In our time it is broadly true that political writing is bad writing.

✲12 The linking of the state of affairs of English to states of polity is new to me, but i suppose because politicians need to attract audience, therefore it is fitting. It is interesting to note that George Orwell wrote this article in 1946, and 3 years later, “1984” is published. In “1984”, it contains the new language Newspeak used by Big Brother to thwart free-thinking. The theory that language affects thought has been propounded by linguists, so-called Sapir-Whorf Hypothesis, and the logic-based artificial language lojban is in part a experimental offspring.

Where it is not true, it will generally be found that the writer is some kind of rebel, expressing his private opinions and not a “party line.” Orthodoxy, of whatever color, seems to demand a lifeless, imitative style. The political dialects to be found in pamphlets, leading articles, manifestoes, White Papers and the speeches of under-secretaries do, of course, vary from party to party, but they are all alike in that one almost never finds in them a fresh, vivid, home-made turn of speech. When one watches some tired hack on the platform mechanically repeating the familiar phrases—bestial atrocities, iron heel, bloodstained tyranny, free peoples of the world, stand shoulder to shoulder—one often has a curious feeling that one is not watching a live human being but some kind of dummy: a feeling which suddenly becomes stronger at moments when the light catches the speaker's spectacles and turns them into blank discs which seem to have no eyes behind them. And this is not altogether fanciful. A speaker who uses that kind of phraseology has gone some distance towards turning himself into a machine. The appropriate noises are coming out of his larynx, but his brain is not involved as it would be if he were choosing his words for himself. If the speech he is making is one that he is accustomed to make over and over again, he may be almost unconscious of what he is saying, as one is when one utters the responses in church. And this reduced state of consciousness, if not indispensable, is at any rate favorable to political conformity. ✲12

In our time, political speech and writing are largely the defense of the indefensible.
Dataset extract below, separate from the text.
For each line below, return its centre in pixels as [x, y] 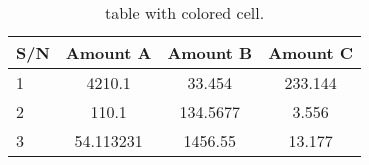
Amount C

Things like the continuance of British rule in India, the Russian purges and deportations, the dropping of the atom bombs on Japan, can indeed be defended, but only by arguments which are too brutal for most people to face, and which do not square with the professed aims of political parties. Thus political language has to consist largely of euphemism, question-begging and sheer cloudy vagueness. Defenseless villages are bombarded from the air, the inhabitants driven out into the countryside, the cattle machine-gunned, the huts set on fire with incendiary bullets: this is called pacification. Millions of peasants are robbed of their farms and sent trudging along the roads with no more than they can carry: this is called transfer of population or rectification of frontiers. People are imprisoned for years without trial, or shot in the back of the neck or sent to die of scurvy in Arctic lumber camps: this is called elimination of unreliable elements. Such phraseology is needed if one wants to name things without calling up mental pictures of them. Consider for instance some comfortable English professor defending Russian totalitarianism. He cannot say outright, “I believe in killing off your opponents when you can get good results by doing so.” Probably, therefore, he will say something like this:

“While freely conceding that the Soviet regime exhibits certain features which the humanitarian may be inclined to deplore, we must, I think, agree that a certain curtailment of the right to political opposition is an unavoidable concomitant of transitional periods, and that the rigors which the Russian people have been called upon to undergo have been amply justified in the sphere of concrete achievement.”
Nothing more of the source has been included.